**WHAT YOU NEED TO DO**. Since the pictures are not wanted, retype the listing below exactly and without them.

**GIVEN DATA**.
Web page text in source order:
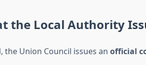
the Local Authority
Union Council issues an official
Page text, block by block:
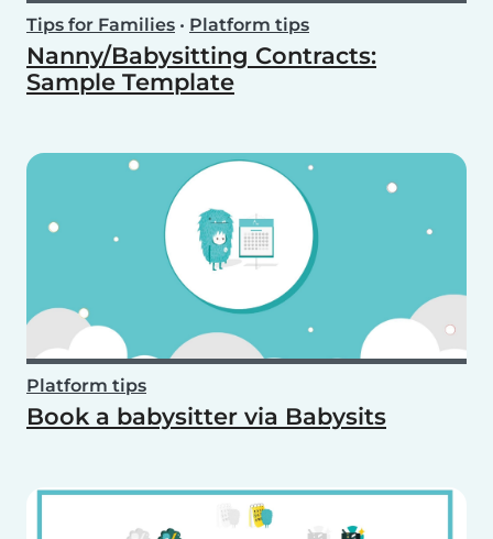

**ANSWER FOR THIS EXERCISE**.
Web page text in source order:
the Local Authority
Union Council issues an official
Page text, block by block:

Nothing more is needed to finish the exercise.